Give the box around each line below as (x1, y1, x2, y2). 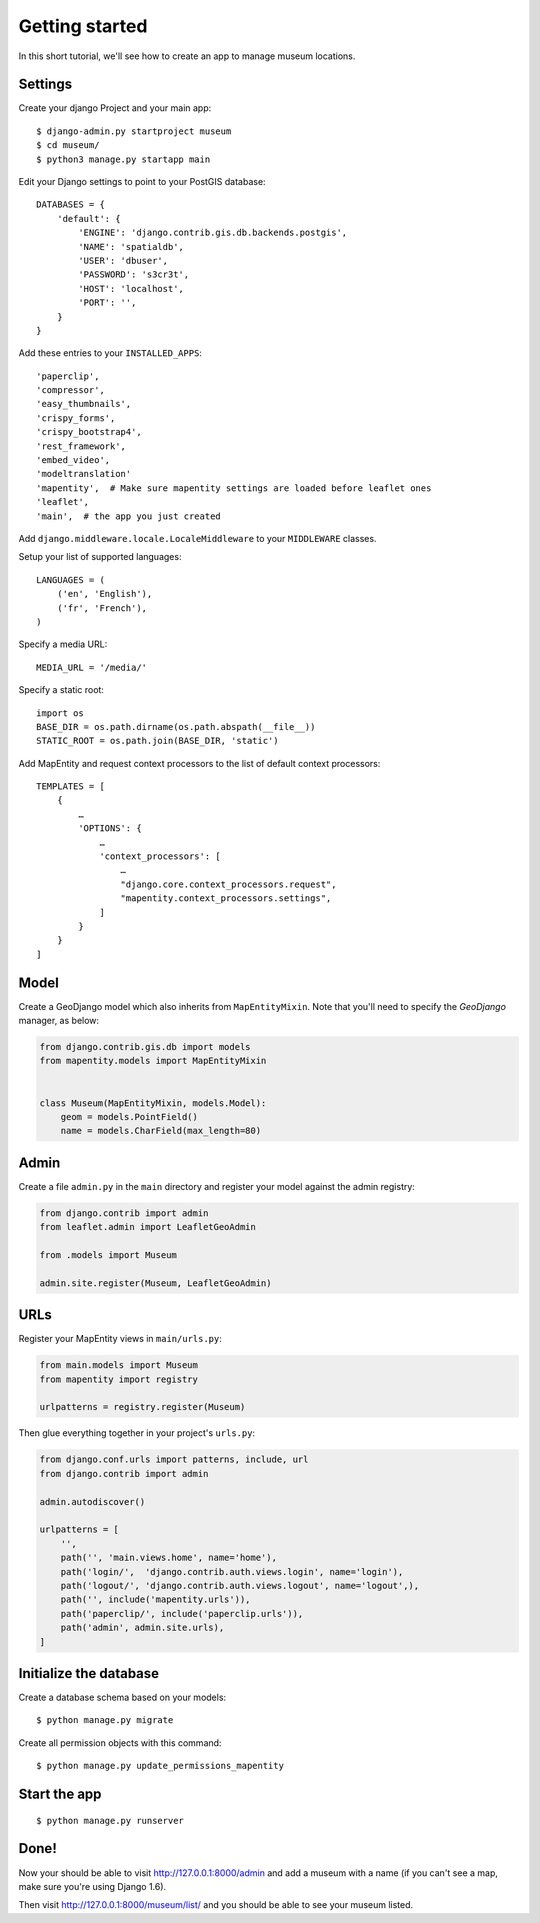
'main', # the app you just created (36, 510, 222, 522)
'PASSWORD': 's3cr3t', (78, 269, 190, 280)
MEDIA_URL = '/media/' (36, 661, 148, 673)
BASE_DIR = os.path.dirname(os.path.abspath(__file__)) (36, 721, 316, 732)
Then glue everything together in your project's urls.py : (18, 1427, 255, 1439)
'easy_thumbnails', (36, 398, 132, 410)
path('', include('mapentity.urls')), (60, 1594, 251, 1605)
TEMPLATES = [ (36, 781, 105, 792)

▬▬▬▬▬▬▬▬▬▬

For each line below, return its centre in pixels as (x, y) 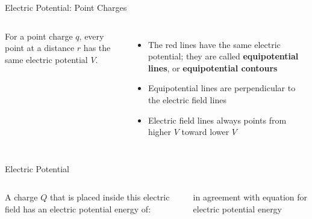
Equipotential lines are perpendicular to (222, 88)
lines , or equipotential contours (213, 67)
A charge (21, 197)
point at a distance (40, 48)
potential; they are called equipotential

▬▬▬▬▬▬▬▬▬▬

In the listing above, find the line with "A charge (21, 197)" and the line with "potential; they are called equipotential", then reproduce both and every line between them exactly.

→ Solution for this task
A charge (21, 197)
point at a distance (40, 48)
potential; they are called equipotential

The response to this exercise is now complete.